• [Try it]: A complete answer retypes each of the records below precisely and includes none of the pictures.

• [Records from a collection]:
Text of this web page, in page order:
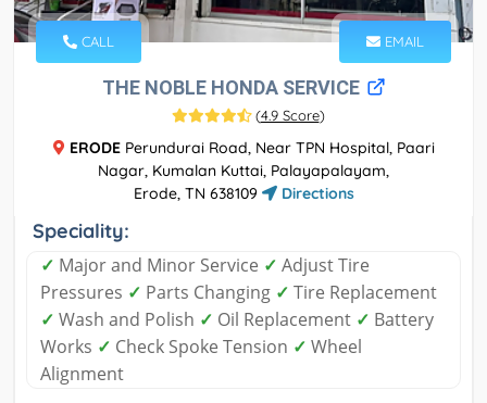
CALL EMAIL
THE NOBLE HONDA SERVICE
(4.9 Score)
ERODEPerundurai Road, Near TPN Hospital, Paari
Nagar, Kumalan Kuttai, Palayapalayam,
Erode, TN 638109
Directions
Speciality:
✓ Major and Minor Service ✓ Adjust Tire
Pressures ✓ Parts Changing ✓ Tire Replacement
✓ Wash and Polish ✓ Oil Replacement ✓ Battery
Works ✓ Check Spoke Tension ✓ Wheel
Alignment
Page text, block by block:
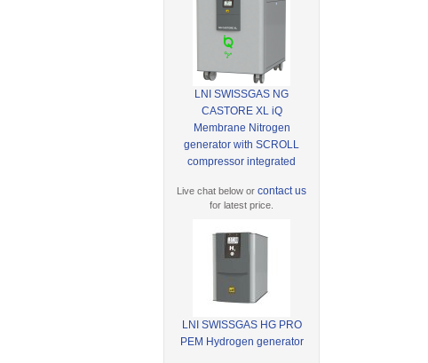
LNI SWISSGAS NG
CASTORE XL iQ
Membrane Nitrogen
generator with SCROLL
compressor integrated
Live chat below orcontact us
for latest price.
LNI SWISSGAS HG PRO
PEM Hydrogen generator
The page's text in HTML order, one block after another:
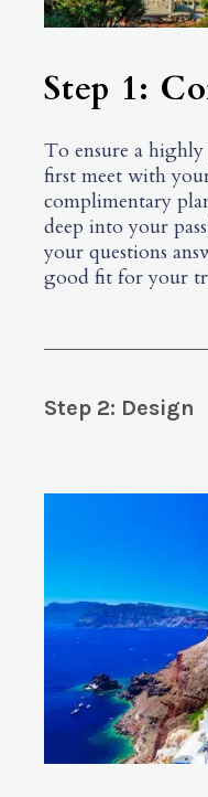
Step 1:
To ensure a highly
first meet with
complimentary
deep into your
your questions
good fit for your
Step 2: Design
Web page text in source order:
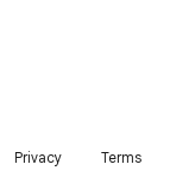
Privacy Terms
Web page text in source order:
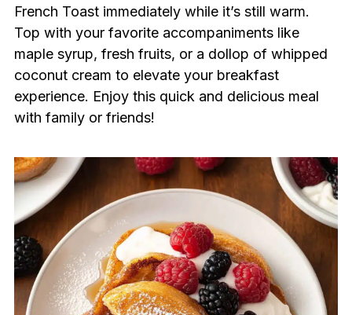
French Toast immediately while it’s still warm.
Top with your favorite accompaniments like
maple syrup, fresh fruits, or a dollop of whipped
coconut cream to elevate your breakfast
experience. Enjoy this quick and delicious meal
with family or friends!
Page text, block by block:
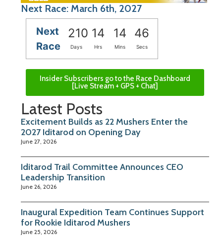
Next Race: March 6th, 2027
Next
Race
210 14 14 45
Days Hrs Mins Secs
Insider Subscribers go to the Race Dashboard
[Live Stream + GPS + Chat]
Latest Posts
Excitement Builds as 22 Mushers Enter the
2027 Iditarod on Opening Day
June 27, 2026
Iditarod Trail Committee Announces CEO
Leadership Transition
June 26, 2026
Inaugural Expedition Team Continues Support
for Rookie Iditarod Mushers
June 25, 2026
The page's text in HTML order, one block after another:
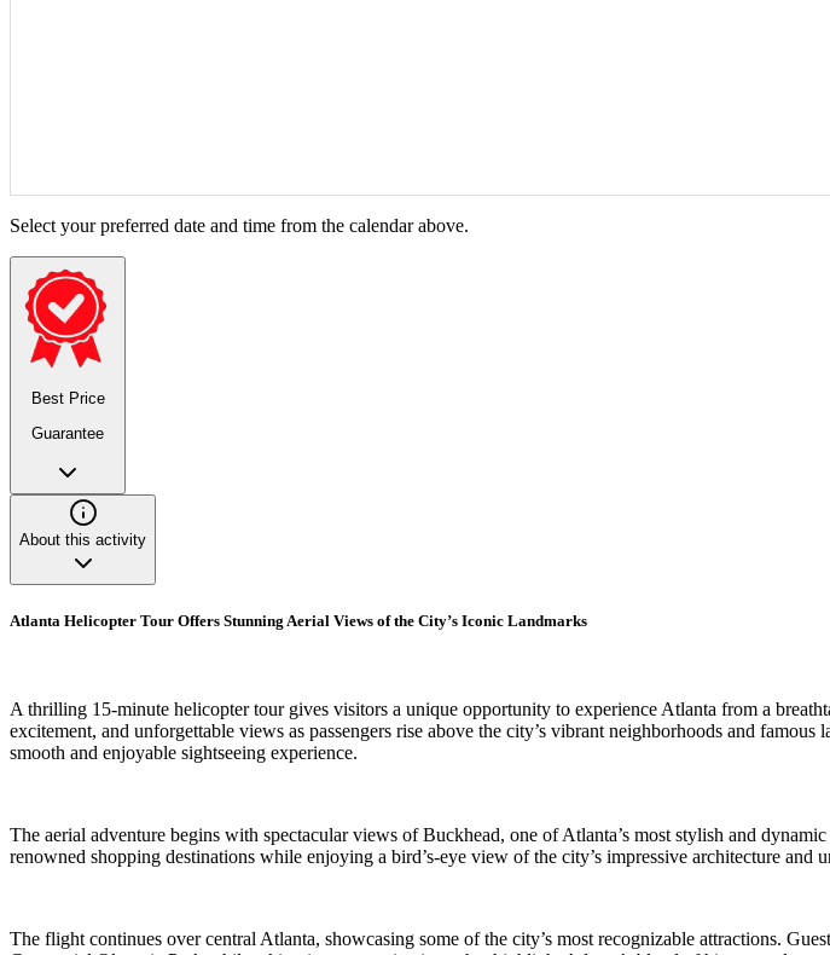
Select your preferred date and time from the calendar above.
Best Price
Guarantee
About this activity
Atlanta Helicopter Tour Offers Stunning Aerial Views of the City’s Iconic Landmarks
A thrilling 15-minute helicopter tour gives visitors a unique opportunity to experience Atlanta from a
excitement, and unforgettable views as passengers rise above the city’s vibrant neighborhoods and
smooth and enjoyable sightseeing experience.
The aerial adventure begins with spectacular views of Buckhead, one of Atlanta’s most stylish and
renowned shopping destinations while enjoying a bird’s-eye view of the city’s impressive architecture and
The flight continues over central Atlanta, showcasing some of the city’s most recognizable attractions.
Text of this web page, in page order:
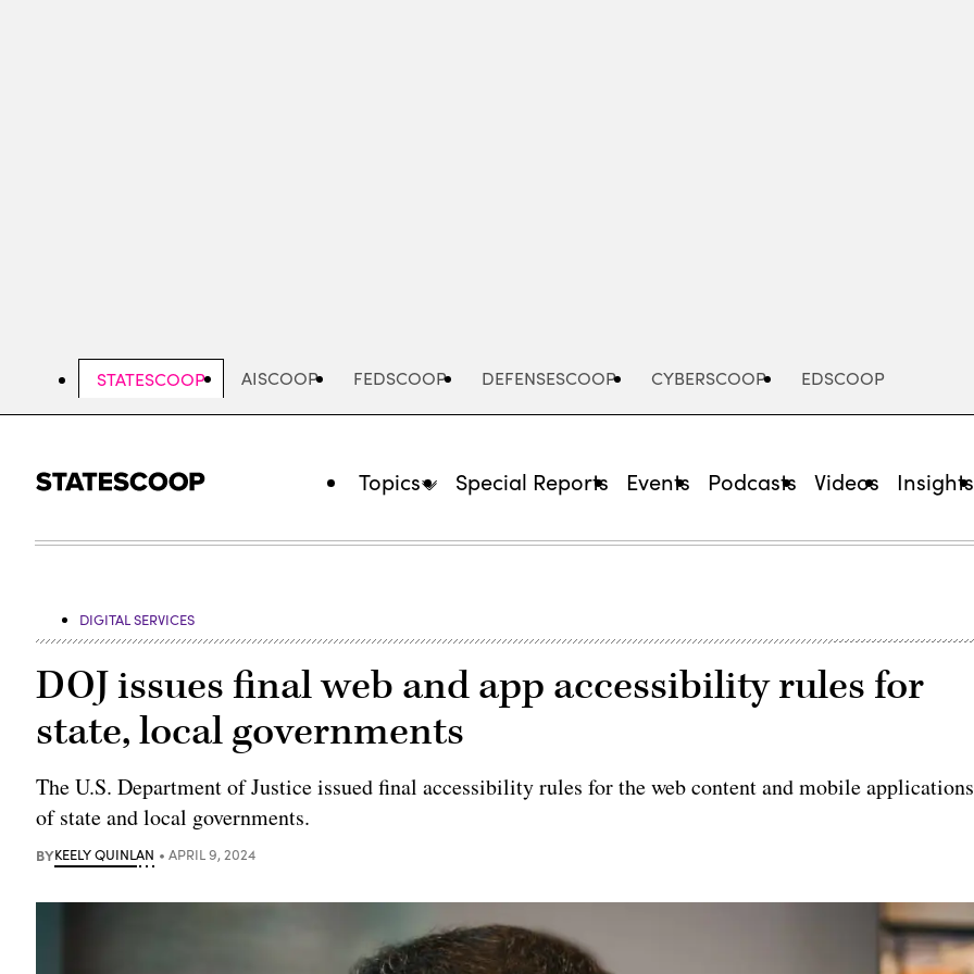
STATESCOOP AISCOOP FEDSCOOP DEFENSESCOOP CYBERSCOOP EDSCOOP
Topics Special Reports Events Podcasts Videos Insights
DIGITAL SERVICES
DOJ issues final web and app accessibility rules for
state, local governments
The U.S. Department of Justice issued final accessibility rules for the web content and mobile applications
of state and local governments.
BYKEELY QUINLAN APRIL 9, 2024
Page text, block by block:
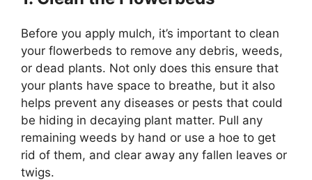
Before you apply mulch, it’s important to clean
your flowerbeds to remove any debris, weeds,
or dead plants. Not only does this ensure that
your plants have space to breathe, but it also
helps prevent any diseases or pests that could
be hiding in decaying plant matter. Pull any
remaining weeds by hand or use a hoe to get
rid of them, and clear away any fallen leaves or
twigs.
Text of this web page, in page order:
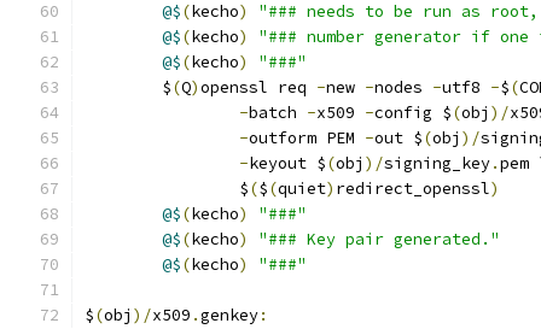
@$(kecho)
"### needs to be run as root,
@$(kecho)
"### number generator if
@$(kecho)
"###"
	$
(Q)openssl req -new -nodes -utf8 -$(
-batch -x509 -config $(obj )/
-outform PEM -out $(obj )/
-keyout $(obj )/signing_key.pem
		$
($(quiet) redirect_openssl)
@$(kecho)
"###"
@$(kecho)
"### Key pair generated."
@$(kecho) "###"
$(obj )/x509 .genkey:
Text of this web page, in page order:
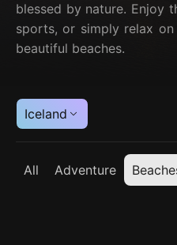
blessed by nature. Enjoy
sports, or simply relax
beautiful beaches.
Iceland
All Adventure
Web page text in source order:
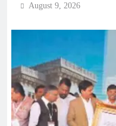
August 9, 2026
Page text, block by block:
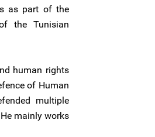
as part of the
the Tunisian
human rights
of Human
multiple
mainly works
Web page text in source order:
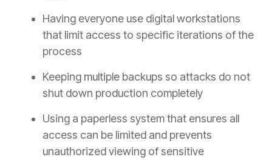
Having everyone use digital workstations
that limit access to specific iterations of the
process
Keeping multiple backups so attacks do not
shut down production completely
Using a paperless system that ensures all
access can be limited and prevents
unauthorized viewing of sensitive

• [Solution]:
Text of this web page, in page order:
CALL EMAIL
THE NOBLE HONDA SERVICE
(4.9 Score)
ERODEPerundurai Road, Near TPN Hospital, Paari
Nagar, Kumalan Kuttai, Palayapalayam,
Erode, TN 638109
Directions
Speciality:
✓ Major and Minor Service ✓ Adjust Tire
Pressures ✓ Parts Changing ✓ Tire Replacement
✓ Wash and Polish ✓ Oil Replacement ✓ Battery
Works ✓ Check Spoke Tension ✓ Wheel
Alignment
Page text, block by block:
LNI SWISSGAS NG
CASTORE XL iQ
Membrane Nitrogen
generator with SCROLL
compressor integrated
Live chat below orcontact us
for latest price.
LNI SWISSGAS HG PRO
PEM Hydrogen generator
The page's text in HTML order, one block after another:
Step 1:
To ensure a highly
first meet with
complimentary
deep into your
your questions
good fit for your
Step 2: Design
Web page text in source order:
Privacy Terms
Web page text in source order:
French Toast immediately while it’s still warm.
Top with your favorite accompaniments like
maple syrup, fresh fruits, or a dollop of whipped
coconut cream to elevate your breakfast
experience. Enjoy this quick and delicious meal
with family or friends!
Page text, block by block:
Next Race: March 6th, 2027
Next
Race
210 14 14 45
Days Hrs Mins Secs
Insider Subscribers go to the Race Dashboard
[Live Stream + GPS + Chat]
Latest Posts
Excitement Builds as 22 Mushers Enter the
2027 Iditarod on Opening Day
June 27, 2026
Iditarod Trail Committee Announces CEO
Leadership Transition
June 26, 2026
Inaugural Expedition Team Continues Support
for Rookie Iditarod Mushers
June 25, 2026
The page's text in HTML order, one block after another:
Select your preferred date and time from the calendar above.
Best Price
Guarantee
About this activity
Atlanta Helicopter Tour Offers Stunning Aerial Views of the City’s Iconic Landmarks
A thrilling 15-minute helicopter tour gives visitors a unique opportunity to experience Atlanta from a
excitement, and unforgettable views as passengers rise above the city’s vibrant neighborhoods and
smooth and enjoyable sightseeing experience.
The aerial adventure begins with spectacular views of Buckhead, one of Atlanta’s most stylish and
renowned shopping destinations while enjoying a bird’s-eye view of the city’s impressive architecture and
The flight continues over central Atlanta, showcasing some of the city’s most recognizable attractions.
Text of this web page, in page order:
STATESCOOP AISCOOP FEDSCOOP DEFENSESCOOP CYBERSCOOP EDSCOOP
Topics Special Reports Events Podcasts Videos Insights
DIGITAL SERVICES
DOJ issues final web and app accessibility rules for
state, local governments
The U.S. Department of Justice issued final accessibility rules for the web content and mobile applications
of state and local governments.
BYKEELY QUINLAN APRIL 9, 2024
Page text, block by block:
Before you apply mulch, it’s important to clean
your flowerbeds to remove any debris, weeds,
or dead plants. Not only does this ensure that
your plants have space to breathe, but it also
helps prevent any diseases or pests that could
be hiding in decaying plant matter. Pull any
remaining weeds by hand or use a hoe to get
rid of them, and clear away any fallen leaves or
twigs.
Text of this web page, in page order:
@$(kecho)
"### needs to be run as root,
@$(kecho)
"### number generator if
@$(kecho)
"###"
	$
(Q)openssl req -new -nodes -utf8 -$(
-batch -x509 -config $(obj )/
-outform PEM -out $(obj )/
-keyout $(obj )/signing_key.pem
		$
($(quiet) redirect_openssl)
@$(kecho)
"###"
@$(kecho)
"### Key pair generated."
@$(kecho) "###"
$(obj )/x509 .genkey:
Text of this web page, in page order:
blessed by nature. Enjoy
sports, or simply relax
beautiful beaches.
Iceland
All Adventure
Web page text in source order:
August 9, 2026
Page text, block by block:
as part of the
the Tunisian
human rights
of Human
multiple
mainly works
Web page text in source order:
Having everyone use digital workstations
that limit access to specific iterations of the
process
Keeping multiple backups so attacks do not
shut down production completely
Using a paperless system that ensures all
access can be limited and prevents
unauthorized viewing of sensitive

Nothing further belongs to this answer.